2. Allo scopo di tutelare l'ecosistema, nell'ambito dei campi boa e
di ormeggio di cui al comma 1 e' vietato l'ancoraggio al fondale. I
campi boa e i campi di ormeggio sono finalizzati al perseguimento
delle seguenti finalita':
a) contenimento dei fenomeni di aratura e danneggiamento dei
fondali derivanti dall'ancoraggio delle unita' da diporto;
b) erogazione di un numero limitato e annualmente programmato di
permessi di stazionamento nell'area marina;
c) garanzia della trasparenza dei criteri di accesso ai campi boa
e di ormeggio, attraverso idonee forme di pubblicita' degli stessi e
di prenotazione non onerosa, anche per via telematica.
3. Gli enti gestori che istituiscono i campi di boa e di ormeggio
di cui al comma 1 definiscono tariffe orarie e giornaliere di
stazionamento negli stessi, anche in relazione all'attivazione
combinata di servizi aggiuntivi esclusivamente nel settore della
nautica da diporto, per la cui applicazione acquisiscono il nulla
osta del Ministero dell'ambiente e della tutela del territorio e del
mare.
4. I proventi riscossi ai sensi del comma 3 dagli enti gestori sono
destinati al recupero delle spese di allestimento e manutenzione dei
campi boa e di ormeggio, a interventi volti a incrementare la
protezione ambientale dell'area marina protetta.
5. Nell'allestimento dei campi boa e di ormeggio gli enti gestori
sono tenuti all'individuazione di sistemi compatibili con le
caratteristiche dei fondali, a basso impatto ambientale e
paesaggistico, con il minimo ingombro sul fondale, opportunamente
dimensionati in relazione alla tipologia e alle dimensioni delle
unita' per le quali viene effettuato l'ormeggio.

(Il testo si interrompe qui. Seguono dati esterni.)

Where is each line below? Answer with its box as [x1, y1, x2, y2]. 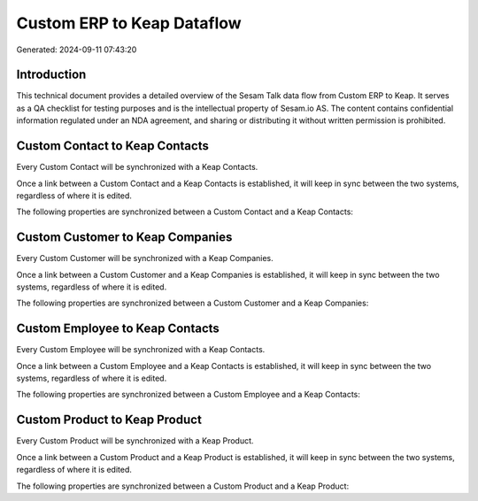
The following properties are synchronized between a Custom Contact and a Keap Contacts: [16, 206, 354, 217]
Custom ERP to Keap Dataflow [16, 13, 243, 33]
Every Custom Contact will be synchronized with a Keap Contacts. [16, 162, 258, 173]
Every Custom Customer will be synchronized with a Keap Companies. [16, 253, 274, 264]
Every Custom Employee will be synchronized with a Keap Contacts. [16, 344, 266, 355]
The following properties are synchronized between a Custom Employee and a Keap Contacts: [16, 389, 360, 400]
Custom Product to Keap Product [16, 412, 203, 428]
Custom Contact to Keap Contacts [16, 138, 210, 154]
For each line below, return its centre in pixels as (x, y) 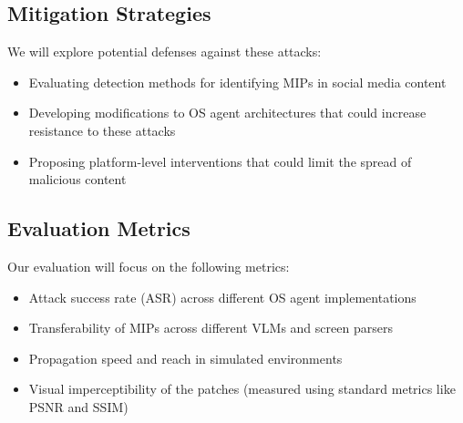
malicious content (77, 179)
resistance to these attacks (102, 130)
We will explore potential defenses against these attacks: (165, 52)
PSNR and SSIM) (78, 406)
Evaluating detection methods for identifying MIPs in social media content (237, 82)
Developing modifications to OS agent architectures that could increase (227, 113)
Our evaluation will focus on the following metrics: (149, 266)
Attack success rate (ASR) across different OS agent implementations (222, 297)

6. Gli enti gestori possono allestire sistemi tecnologicamente
avanzati per il monitoraggio remoto degli ormeggi e delle strutture a
terra, al fine di verificarne costantemente il corretto
posizionamento e funzionamento.
7. Al fine di garantire la sicurezza della navigazione, i campi boa
e di ormeggio sono segnalati in mare sulla base delle prescrizioni
del competente Comando Zona Fari e la posizione e le caratteristiche
degli stessi devono essere comunicate dagli enti gestori all'Ufficio
circondariale marittimo competente per il successivo inoltro
all'Istituto idrografico della Marina militare.
Art. 49-undecies.
Ricovero a secco per piccole imbarcazioni e natanti
1. Nei beni del demanio marittimo non in regime di concessione di
cui all'articolo 28 del codice della navigazione che presentano
caratteristiche particolarmente idonee per il ricovero a secco, con
provvedimento dell'autorita' competente, e' regolamentata la
disciplina del ricovero a secco di imbarcazioni da diporto fino a 12
metri e di natanti da diporto, garantendone comunque la fruizione
pubblica e in conformita' con i pertinenti strumenti di
pianificazione.
Art. 49-duodecies.
Assistenza e traino per imbarcazioni e natanti in mare
1. Al fine di migliorare le condizioni di sicurezza nella
navigazione e di prevenire l'inquinamento in mare, e' istituito il
servizio di assistenza e traino per le imbarcazioni e natanti da
diporto.
2. Il servizio di cui al comma 1 e' svolto da soggetti privati,
singoli o associati, dalle cooperative e gruppi ormeggiatori di cui
all'articolo 14 della legge 28 gennaio 1994, n. 84, previa
sottoscrizione di una polizza assicurativa che copre i rischi
derivante dall'attivita' e comunicazione alla Capitaneria di porto
competente per le attivita' di cui all'articolo 68 del codice della
navigazione. La citata comunicazione consente agli operatori di
intervenire per l'assistenza alle imbarcazioni da diporto fino alla
lunghezza di metri 24.
3. Nel caso in cui sussista un pericolo attuale o presumibile per
l'incolumita' delle persone a bordo, o vi e' la presenza o la
possibilita' di un inquinamento, e' fatto obbligo anche all'operatore
chiamato per l'assistenza di contattare immediatamente l'autorita'
marittima.
4. Le attivita' comprese nell'ambito del servizio di assistenza
sono le seguenti:
a) riparazioni meccaniche, idrauliche ed elettriche, nonche'
all'attrezzatura velica;
b) consegna di pezzi di ricambio e forniture di bordo in genere;
c) interventi di ausilio alla navigazione quali disincaglio,
scioglimento delle eliche, riavvio dei motori, ricarica delle
batterie;
d) le altre attivita' che consentono di risolvere sul posto i
problemi tecnici di varia natura che impediscono la normale
navigazione.
5. E' consentito il traino fino alla struttura per la nautica da
diporto piu' idonea tecnicamente ad accogliere l'unita' nel caso di
impossibilita' di risolvere il problema sul posto, laddove tale
attivita' non comporta alcun pericolo per la sicurezza della
navigazione. E' fatto obbligo agli operatori di cui al comma 2 di
comunicare tempestivamente, al rientro presso la struttura per la
nautica da diporto individuata, le attivita' di cui al comma 4 e al
primo periodo del presente comma all'autorita' marittima
territorialmente competente.
6. Le spese sostenute per le attivita' di cui al comma 4, sono
interamente a carico dei soggetti richiedenti.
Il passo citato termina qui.